Read the records below and copy each line that contains "maps".
Records provided START
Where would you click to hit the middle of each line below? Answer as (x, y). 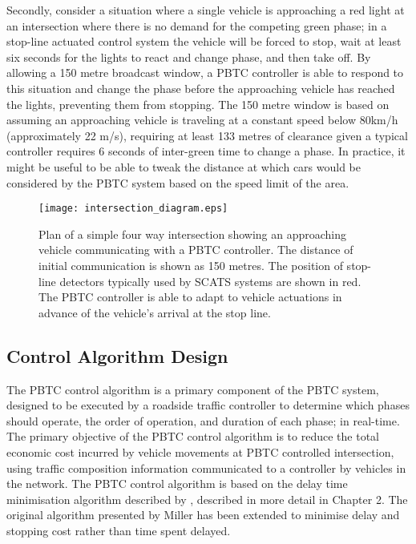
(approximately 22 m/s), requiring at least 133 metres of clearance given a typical (207, 135)
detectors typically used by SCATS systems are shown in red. (210, 281)
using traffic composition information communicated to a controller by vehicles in (206, 467)
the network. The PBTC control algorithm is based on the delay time (177, 484)
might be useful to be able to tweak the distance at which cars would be (184, 166)
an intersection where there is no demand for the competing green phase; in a (197, 25)
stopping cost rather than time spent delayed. (119, 530)
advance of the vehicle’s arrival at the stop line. (155, 312)
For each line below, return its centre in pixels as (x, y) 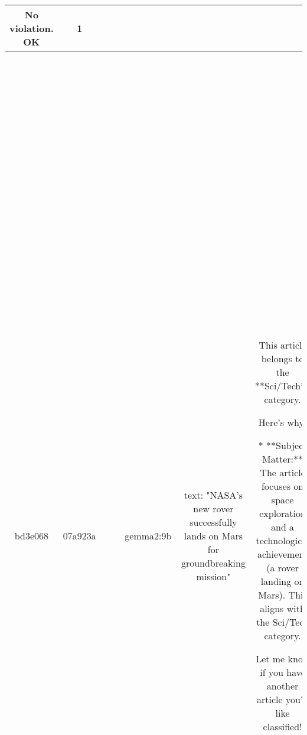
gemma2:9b (148, 536)
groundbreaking (213, 563)
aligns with (282, 608)
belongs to (282, 358)
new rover (213, 508)
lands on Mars (213, 536)
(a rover (282, 567)
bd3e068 (32, 536)
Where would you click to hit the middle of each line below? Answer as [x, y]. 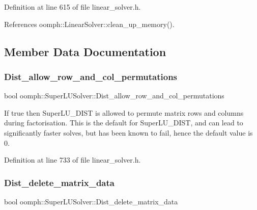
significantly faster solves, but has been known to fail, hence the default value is [128, 132]
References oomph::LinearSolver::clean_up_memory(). [89, 24]
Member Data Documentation [85, 51]
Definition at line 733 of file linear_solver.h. [73, 160]
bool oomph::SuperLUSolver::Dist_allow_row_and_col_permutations [114, 96]
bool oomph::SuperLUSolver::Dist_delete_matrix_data [91, 201]
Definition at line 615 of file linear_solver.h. [73, 7]
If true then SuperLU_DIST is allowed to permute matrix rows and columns [124, 112]
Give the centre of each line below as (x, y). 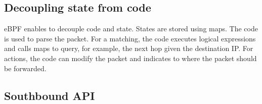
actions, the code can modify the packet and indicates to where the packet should (130, 58)
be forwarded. (25, 68)
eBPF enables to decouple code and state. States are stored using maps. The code (131, 29)
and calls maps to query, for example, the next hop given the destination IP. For (129, 48)
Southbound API (50, 95)
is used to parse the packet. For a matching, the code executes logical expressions (130, 38)
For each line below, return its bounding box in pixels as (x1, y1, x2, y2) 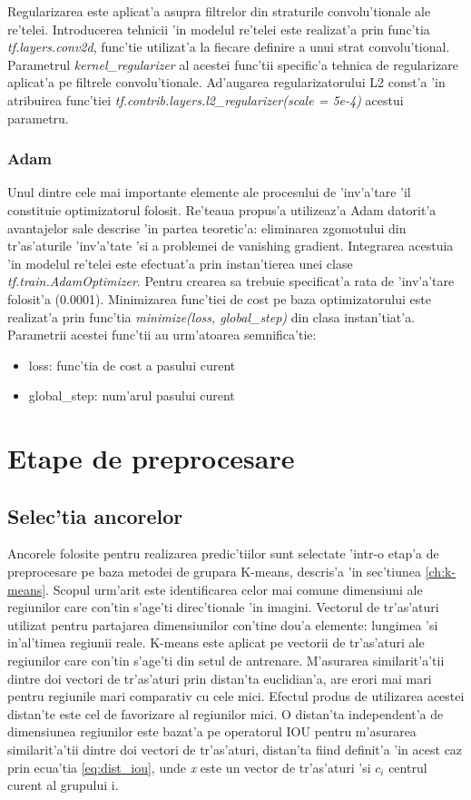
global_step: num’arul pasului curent (28, 386, 235, 405)
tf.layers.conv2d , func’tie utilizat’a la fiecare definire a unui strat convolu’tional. (7, 37, 450, 56)
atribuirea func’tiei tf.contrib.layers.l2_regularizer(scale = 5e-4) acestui (7, 90, 404, 109)
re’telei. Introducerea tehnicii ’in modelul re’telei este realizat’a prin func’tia (7, 19, 430, 38)
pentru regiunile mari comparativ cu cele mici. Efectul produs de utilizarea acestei (7, 686, 465, 706)
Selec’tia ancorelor (7, 501, 183, 529)
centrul (388, 757, 427, 776)
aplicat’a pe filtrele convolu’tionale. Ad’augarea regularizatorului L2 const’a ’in (7, 73, 446, 92)
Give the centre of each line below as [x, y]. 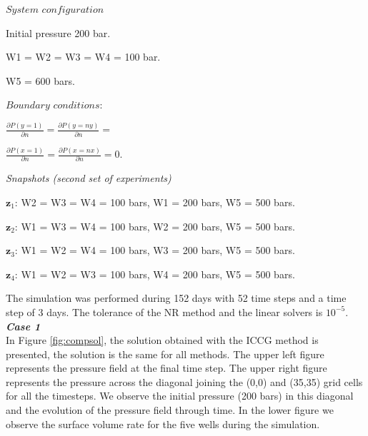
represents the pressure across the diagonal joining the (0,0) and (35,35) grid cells [184, 381]
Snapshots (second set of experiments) [89, 178]
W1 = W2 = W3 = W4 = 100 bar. [83, 57]
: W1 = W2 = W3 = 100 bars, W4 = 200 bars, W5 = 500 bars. [155, 274]
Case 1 [23, 326]
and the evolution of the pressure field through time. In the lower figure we [170, 410]
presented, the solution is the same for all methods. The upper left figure [165, 354]
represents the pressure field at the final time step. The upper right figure [166, 368]
Records provided END
### Result of this task
eBPF enables to decouple code and state. States are stored using maps. The code (131, 29)
and calls maps to query, for example, the next hop given the destination IP. For (129, 48)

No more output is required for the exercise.